[Task directions]
Copy out every line of the data that has the word "digital" somewhere in it.

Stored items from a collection
..........

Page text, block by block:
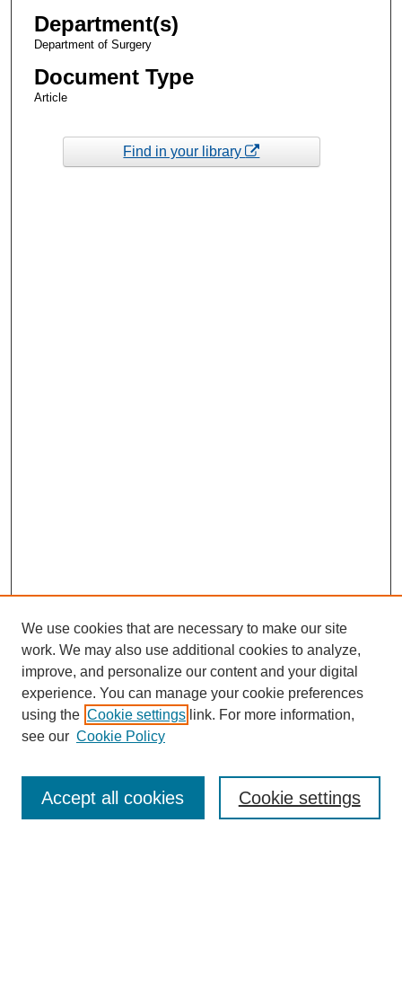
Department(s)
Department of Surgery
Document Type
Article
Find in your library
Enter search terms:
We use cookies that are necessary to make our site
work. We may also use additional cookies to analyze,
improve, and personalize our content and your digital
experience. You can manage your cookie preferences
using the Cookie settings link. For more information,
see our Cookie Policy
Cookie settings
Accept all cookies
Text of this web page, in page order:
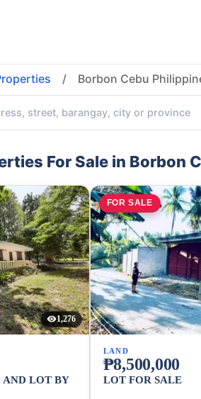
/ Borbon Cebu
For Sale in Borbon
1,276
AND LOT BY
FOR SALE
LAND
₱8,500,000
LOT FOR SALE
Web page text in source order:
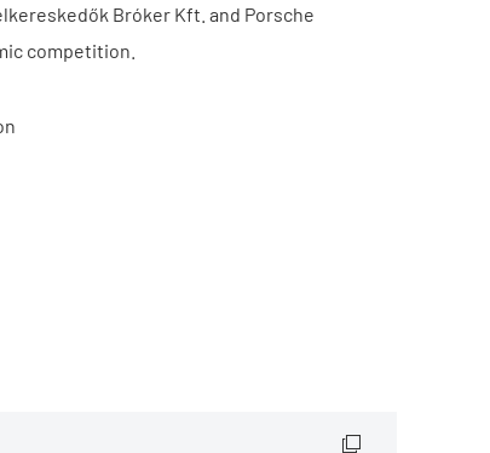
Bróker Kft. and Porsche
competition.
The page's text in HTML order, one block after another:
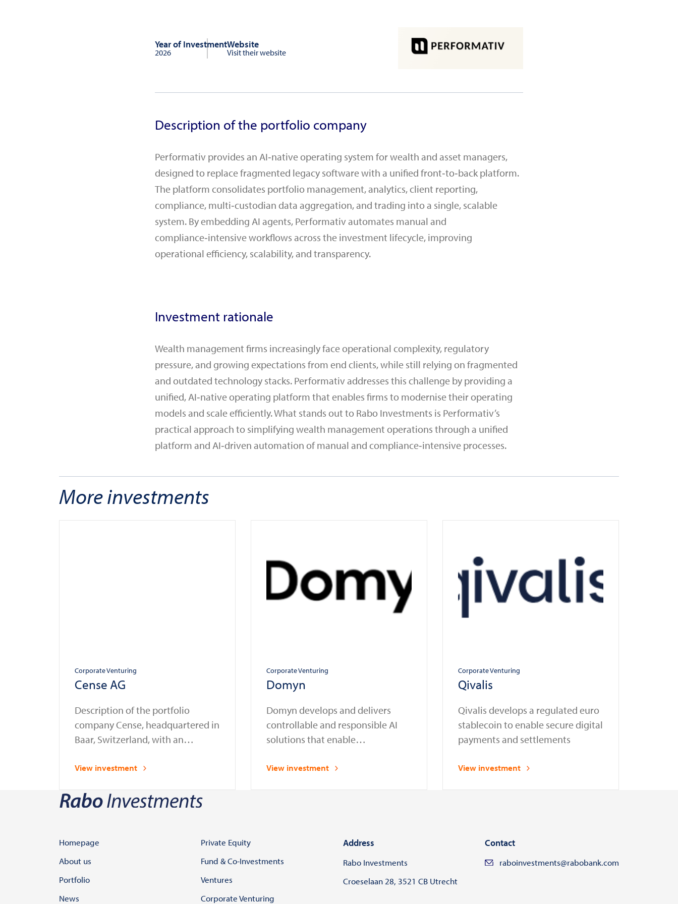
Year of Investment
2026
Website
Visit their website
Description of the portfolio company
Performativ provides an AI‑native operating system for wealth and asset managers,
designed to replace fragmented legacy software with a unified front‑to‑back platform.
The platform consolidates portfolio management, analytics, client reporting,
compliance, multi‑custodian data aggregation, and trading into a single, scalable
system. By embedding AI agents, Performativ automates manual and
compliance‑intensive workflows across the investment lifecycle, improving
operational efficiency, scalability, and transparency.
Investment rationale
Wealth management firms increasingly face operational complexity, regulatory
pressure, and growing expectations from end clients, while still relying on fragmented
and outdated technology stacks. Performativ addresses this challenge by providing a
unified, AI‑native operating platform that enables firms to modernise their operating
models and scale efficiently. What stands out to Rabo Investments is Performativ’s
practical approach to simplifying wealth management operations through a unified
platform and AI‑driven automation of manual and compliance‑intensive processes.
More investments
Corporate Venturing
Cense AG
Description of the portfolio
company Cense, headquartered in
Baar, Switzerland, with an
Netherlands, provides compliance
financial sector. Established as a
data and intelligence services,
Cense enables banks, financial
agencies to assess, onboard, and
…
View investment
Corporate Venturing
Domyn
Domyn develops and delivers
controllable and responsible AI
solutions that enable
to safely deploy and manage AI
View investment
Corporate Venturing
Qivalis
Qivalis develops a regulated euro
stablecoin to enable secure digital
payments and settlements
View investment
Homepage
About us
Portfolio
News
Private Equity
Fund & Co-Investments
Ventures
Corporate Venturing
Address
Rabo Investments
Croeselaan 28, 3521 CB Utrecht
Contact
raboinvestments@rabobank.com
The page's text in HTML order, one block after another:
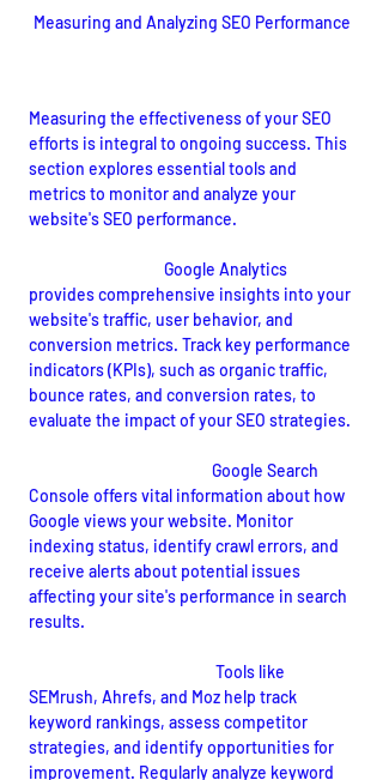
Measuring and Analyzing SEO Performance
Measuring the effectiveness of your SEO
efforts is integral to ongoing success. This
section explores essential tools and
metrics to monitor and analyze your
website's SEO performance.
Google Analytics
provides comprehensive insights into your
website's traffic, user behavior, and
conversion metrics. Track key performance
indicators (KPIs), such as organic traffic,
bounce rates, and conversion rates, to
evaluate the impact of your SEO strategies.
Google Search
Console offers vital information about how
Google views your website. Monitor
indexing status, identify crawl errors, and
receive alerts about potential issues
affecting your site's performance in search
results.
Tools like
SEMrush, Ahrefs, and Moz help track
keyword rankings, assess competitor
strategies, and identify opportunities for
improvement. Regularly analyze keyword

..........

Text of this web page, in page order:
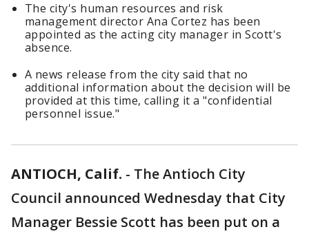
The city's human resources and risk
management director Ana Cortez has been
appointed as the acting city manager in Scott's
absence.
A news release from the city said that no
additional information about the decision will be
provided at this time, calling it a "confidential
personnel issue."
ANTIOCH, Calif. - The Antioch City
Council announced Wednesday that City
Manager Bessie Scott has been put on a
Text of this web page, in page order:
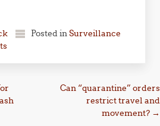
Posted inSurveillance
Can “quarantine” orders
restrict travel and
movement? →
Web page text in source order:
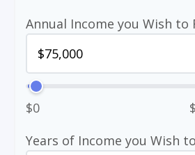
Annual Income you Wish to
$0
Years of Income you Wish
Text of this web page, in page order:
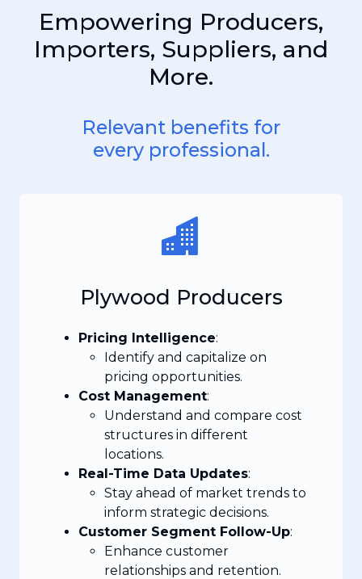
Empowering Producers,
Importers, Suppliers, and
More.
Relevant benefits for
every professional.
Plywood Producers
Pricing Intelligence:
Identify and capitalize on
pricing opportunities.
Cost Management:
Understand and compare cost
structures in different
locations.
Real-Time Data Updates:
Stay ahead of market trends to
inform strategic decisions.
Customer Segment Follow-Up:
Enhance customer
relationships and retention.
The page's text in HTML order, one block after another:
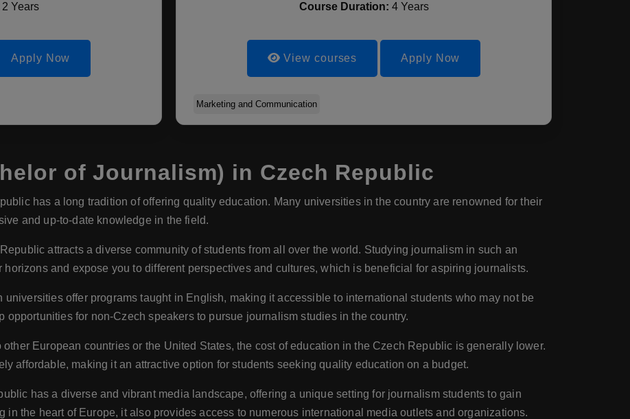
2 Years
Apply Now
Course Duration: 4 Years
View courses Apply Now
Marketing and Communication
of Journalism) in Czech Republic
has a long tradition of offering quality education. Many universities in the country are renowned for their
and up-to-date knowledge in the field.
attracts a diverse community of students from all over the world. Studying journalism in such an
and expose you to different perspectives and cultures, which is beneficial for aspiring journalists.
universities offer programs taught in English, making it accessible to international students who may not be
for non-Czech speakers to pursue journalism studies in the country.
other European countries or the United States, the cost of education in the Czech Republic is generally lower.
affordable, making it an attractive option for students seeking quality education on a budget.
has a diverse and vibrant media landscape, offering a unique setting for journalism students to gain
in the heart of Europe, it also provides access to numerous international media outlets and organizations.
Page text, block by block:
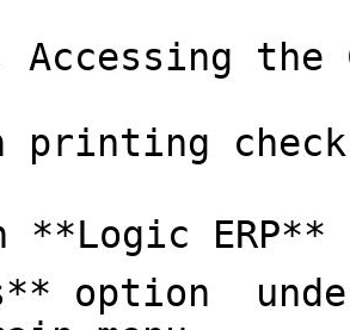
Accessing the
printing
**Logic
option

..........

[Response to the task]
improve, and personalize our content and your digital
stablecoin to enable secure digital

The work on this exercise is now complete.